CIO: Wouldn't the role of executives have to change as well?

Regine: CEOs and CIOs are used to thinking that they have to have all the answers, that they are in control of everything. Well, control is not something you can have over a complex system, at least beyond some very general parameters. So yes, executives do have to change. They have to give up the illusion of control and concentrate instead on setting a larger vision for their organizations so that the creativity of their people can emerge.

Lewin: It's not about saying let's look at business organizations as if they are complex systems. They are complex systems. Managers have been operating within them in a very controlling way, which dampens the potential creativity of employees. What we're saying is shift the way you [lead] organizations, loosen control to encourage more creativity. A culture of care will emerge, as opposed to a culture of command and control, and your company will be more creative and productive, too.

CIO: What are the qualities executives need in order to be successful in a complexity environment?

Regine: Be accessible, respond immediately to others, acknowledge and value people's contributions at all levels, create opportunities for people, take the time to build trusting relationships and walk the talk--you are the embodiment of the organization's values.
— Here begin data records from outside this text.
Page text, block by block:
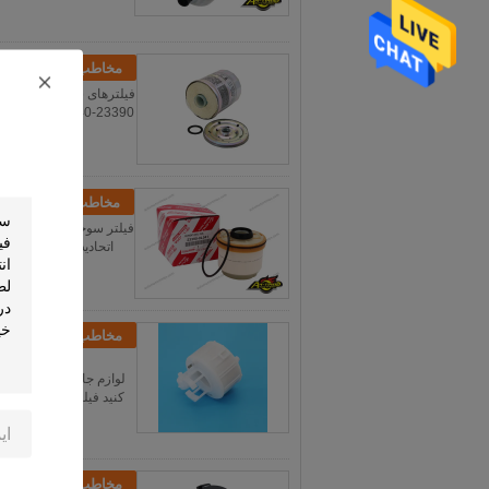
مخاطب
23390-
مخاطب
مخاطب
مخاطب
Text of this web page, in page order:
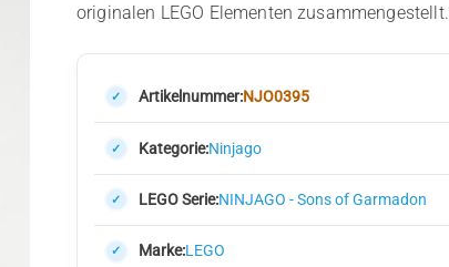
originalen LEGO Elementen zusammengestellt.
Artikelnummer:NJO0395
Kategorie:Ninjago
LEGO Serie:NINJAGO - Sons of Garmadon
Marke:LEGO
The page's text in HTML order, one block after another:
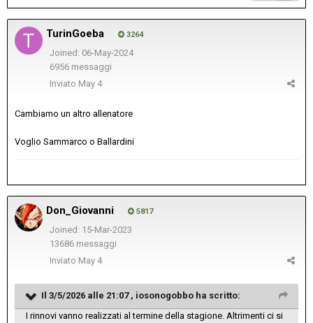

If you can't be honest, then how can you expect others to be? [Wouldn't dishonesty] affect the culture, the organizational identity and how you develop relationships with other organizations? It all starts with you.

CIO: Are there any qualities employees need to have in a complexity environment?

Regine: The people on the front lines have to conquer the fear of freedom that comes when they are given the leeway to do something important.

CIO: What about organizations? Are there particular qualities that characterize a complex adaptive system?

Regine: There's a tendency in business to focus at the macro level. One thing complexity theory says is that the most powerful processes happen at the micro level--the people, relationship dimension. [To initiate these processes,] start small, experiment, include others and promote a "just try it" environment. Set up a few simple rules, then let go. Small successes will [encourage] other people to start pilot projects, and a comfort with change will catch on.

Complex adaptive systems have three ways of functioning. There is the stable zone, in which the company is in a state of inertia, not responding to opportunities nor adapting to changes. However, stability is not something to strive for because it leads to an unresponsive system. Then there is the chaotic zone, in which the organization is bouncing off the walls, haphazard, led by events rather than choices and overreacting. And there is a zone in between these two, the creative zone, which is the place to be--not so stable that [little] changes, nor so unstable that everything falls apart. There's a lot of fluctuation in the creative zone--ups and downs and paradoxes keep occurring. For example, leaders in complex adaptive systems need to be strong and have vision, yet they also need to be comfortable managing with a hands-off approach. Also, companies may know the direction in which they're moving, but they don't know exactly where they will end up. Creativity emerges from tolerating such ambiguity.